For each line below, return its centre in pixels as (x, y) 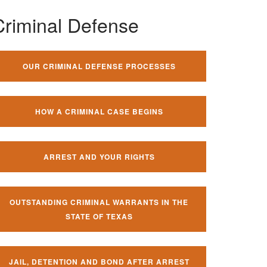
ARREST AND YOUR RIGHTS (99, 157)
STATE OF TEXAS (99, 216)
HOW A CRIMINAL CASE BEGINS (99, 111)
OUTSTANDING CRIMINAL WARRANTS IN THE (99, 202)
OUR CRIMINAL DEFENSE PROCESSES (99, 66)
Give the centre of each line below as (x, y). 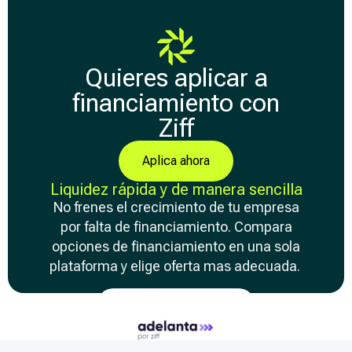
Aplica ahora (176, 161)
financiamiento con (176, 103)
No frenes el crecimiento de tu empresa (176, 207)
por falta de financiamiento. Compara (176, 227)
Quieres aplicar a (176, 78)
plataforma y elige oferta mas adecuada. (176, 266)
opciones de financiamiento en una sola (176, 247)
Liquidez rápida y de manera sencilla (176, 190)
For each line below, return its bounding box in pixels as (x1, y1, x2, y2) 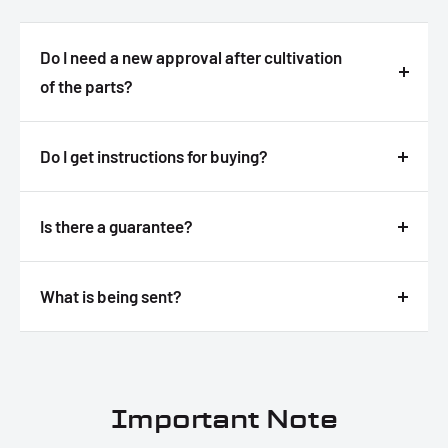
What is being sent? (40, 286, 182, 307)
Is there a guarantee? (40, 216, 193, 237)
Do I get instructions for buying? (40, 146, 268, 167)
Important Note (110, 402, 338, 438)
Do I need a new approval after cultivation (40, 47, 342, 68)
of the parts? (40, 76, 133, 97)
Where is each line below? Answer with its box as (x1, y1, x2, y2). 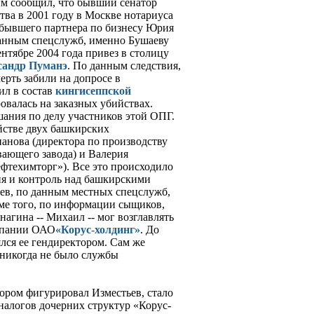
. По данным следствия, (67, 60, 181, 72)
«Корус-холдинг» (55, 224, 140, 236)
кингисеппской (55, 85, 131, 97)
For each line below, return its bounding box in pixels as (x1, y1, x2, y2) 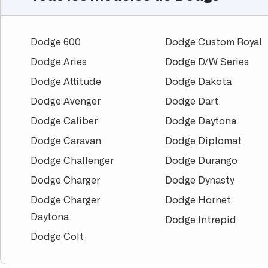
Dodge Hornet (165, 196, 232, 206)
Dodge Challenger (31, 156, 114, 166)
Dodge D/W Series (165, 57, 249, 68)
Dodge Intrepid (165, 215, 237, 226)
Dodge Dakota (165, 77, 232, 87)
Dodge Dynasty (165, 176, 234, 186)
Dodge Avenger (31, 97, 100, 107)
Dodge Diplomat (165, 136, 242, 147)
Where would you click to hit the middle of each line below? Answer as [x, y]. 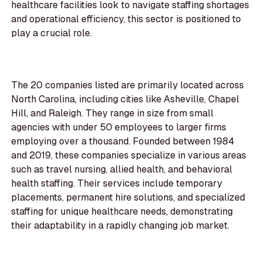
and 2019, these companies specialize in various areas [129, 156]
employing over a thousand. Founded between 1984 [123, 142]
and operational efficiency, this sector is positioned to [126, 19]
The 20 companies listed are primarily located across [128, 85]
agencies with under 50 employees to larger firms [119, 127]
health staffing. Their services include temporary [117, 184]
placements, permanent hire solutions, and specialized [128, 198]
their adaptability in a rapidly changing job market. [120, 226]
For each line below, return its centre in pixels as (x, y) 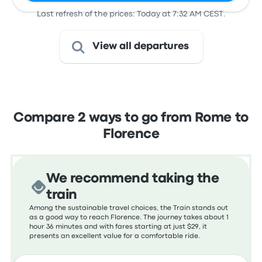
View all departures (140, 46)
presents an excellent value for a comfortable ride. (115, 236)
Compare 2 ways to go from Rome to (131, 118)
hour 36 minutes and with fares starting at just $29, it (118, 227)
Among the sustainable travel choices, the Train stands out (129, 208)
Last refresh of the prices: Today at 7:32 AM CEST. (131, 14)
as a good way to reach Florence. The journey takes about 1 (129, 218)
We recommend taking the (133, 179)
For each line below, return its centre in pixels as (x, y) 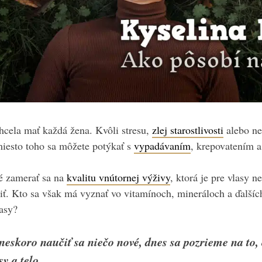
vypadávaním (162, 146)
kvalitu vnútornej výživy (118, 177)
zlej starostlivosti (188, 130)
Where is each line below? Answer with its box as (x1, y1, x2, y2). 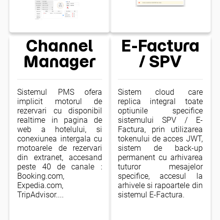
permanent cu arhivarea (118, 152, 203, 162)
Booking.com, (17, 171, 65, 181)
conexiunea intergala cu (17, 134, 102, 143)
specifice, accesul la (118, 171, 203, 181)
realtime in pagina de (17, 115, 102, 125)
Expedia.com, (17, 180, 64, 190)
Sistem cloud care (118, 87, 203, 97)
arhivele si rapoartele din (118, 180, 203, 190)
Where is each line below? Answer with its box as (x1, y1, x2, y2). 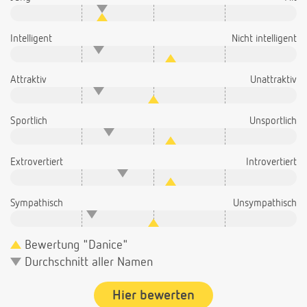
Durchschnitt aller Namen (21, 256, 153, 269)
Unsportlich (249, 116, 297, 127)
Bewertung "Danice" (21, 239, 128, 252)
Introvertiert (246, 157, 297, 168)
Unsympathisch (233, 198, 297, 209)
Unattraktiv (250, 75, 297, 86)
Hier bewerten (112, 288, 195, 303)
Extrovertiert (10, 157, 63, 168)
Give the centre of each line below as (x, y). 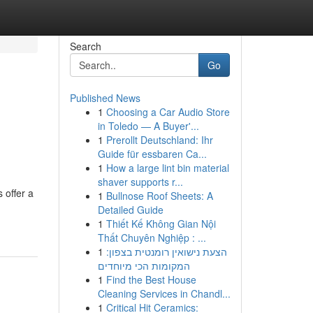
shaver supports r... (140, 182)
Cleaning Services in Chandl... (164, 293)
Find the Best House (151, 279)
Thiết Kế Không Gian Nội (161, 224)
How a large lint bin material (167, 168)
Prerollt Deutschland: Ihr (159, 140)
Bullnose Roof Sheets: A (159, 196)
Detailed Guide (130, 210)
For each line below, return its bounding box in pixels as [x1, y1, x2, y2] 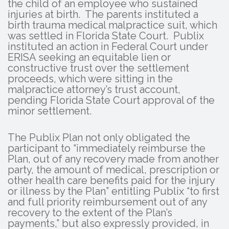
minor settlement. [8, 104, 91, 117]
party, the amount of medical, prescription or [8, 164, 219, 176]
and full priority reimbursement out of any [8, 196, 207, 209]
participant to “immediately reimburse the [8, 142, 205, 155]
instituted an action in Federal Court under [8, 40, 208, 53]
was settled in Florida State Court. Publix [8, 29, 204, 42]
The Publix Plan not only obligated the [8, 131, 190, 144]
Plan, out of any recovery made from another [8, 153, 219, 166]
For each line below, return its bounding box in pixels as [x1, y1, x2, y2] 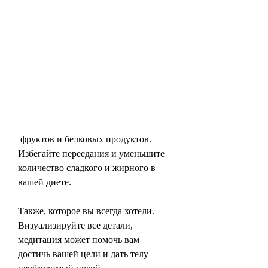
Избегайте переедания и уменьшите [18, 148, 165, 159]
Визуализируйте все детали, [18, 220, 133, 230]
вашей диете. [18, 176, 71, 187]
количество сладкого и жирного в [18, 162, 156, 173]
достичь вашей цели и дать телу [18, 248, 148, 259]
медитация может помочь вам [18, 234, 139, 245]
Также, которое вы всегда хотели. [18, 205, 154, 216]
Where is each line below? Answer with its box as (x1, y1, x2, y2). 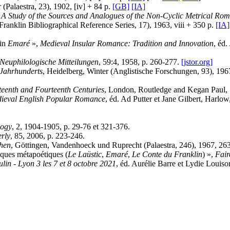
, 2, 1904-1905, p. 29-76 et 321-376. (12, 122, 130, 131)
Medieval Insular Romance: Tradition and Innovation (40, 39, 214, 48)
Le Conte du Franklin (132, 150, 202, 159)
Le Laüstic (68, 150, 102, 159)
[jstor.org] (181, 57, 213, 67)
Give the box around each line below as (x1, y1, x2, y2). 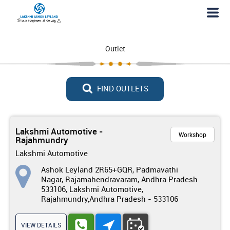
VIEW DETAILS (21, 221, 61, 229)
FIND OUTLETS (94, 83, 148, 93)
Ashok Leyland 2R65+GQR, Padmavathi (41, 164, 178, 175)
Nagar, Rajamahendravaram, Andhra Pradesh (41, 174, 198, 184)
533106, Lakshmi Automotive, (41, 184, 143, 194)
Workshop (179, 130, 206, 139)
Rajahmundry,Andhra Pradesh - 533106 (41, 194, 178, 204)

--

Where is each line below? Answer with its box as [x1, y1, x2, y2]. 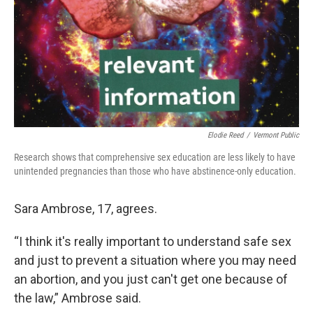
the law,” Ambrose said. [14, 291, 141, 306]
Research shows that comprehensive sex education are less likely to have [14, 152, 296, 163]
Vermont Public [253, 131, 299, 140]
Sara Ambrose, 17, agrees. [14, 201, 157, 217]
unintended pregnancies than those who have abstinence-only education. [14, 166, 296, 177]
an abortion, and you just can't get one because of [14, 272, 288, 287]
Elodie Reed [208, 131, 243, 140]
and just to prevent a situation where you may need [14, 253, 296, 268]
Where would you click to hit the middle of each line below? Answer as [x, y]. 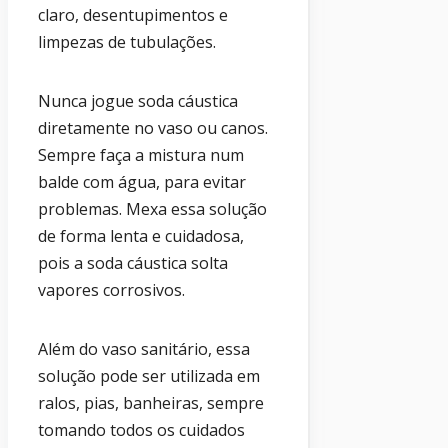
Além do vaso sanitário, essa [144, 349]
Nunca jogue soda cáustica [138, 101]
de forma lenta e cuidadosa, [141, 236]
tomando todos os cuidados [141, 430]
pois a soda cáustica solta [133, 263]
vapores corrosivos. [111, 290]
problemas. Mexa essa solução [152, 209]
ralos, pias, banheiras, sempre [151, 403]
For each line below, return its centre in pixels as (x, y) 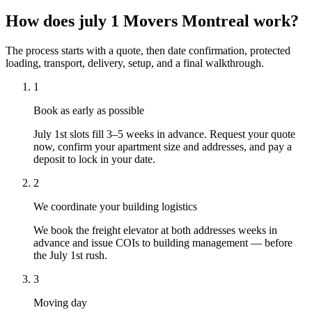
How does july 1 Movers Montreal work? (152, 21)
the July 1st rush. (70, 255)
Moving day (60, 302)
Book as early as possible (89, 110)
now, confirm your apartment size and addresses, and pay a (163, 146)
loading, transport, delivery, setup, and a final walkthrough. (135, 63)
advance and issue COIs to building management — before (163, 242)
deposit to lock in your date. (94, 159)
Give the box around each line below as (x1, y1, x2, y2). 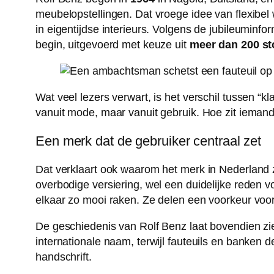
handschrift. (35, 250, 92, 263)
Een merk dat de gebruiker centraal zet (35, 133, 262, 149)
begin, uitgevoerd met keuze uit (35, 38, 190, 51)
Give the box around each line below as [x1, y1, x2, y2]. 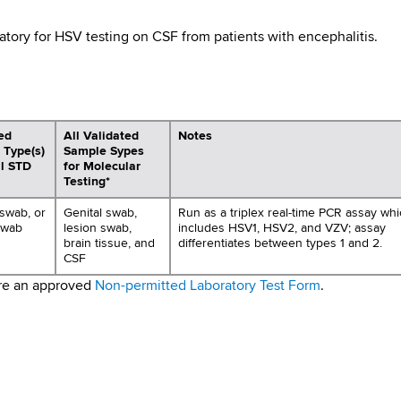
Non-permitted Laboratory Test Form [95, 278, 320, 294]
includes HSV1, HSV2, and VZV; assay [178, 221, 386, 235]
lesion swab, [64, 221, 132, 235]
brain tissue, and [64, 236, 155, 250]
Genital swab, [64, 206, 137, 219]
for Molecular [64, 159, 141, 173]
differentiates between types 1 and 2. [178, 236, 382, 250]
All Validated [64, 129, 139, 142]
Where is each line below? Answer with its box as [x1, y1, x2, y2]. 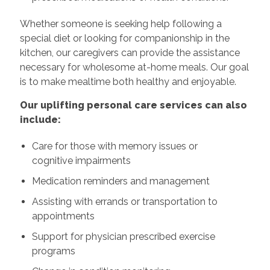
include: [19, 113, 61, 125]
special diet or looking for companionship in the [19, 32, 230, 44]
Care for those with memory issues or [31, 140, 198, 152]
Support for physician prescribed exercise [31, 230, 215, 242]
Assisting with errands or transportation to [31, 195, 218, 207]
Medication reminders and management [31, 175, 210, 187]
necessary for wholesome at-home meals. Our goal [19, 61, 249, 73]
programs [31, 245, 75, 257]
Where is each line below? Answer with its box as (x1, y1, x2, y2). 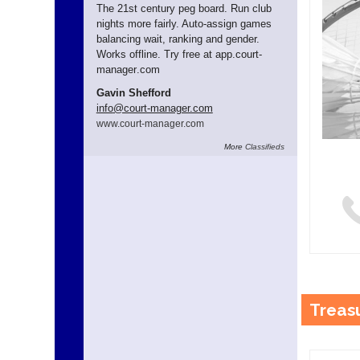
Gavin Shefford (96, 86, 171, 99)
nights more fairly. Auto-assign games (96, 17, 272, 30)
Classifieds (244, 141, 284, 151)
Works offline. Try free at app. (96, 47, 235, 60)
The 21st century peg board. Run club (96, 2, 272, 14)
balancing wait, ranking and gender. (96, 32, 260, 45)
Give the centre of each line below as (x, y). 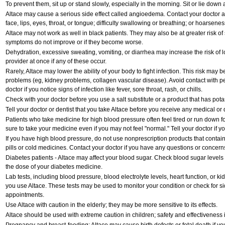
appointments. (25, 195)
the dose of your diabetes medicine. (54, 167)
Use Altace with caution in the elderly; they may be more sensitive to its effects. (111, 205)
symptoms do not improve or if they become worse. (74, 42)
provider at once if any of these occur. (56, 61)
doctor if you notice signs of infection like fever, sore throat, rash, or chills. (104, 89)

* * *

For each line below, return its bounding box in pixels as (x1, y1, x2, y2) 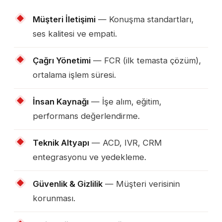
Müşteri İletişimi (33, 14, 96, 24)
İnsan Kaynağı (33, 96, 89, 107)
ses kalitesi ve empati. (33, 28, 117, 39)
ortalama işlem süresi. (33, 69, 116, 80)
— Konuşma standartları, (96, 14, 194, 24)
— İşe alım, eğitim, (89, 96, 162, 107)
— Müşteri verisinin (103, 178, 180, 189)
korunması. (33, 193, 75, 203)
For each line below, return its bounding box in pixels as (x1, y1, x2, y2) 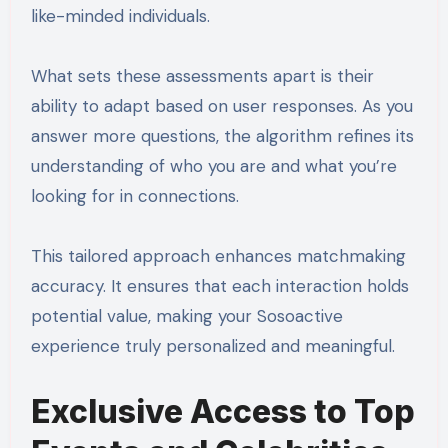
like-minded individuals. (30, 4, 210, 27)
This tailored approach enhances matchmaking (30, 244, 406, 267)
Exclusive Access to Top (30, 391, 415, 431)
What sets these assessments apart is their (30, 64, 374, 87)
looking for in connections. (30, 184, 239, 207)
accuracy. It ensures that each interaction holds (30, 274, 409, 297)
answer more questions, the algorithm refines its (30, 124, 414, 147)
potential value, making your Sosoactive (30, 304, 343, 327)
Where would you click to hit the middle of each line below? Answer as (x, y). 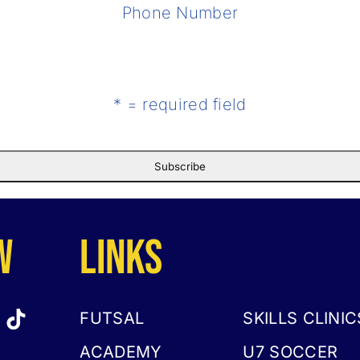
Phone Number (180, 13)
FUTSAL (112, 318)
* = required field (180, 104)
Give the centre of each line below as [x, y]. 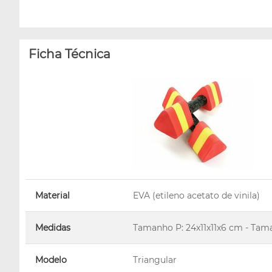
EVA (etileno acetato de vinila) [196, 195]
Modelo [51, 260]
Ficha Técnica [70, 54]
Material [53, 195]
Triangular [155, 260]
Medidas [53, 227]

ACTION ITEM
Only lines with the word "education" count here; copy every one from the records.

RESPONSE AREA
Research shows that comprehensive sex education are less likely to have [14, 152, 296, 163]
unintended pregnancies than those who have abstinence-only education. [14, 166, 296, 177]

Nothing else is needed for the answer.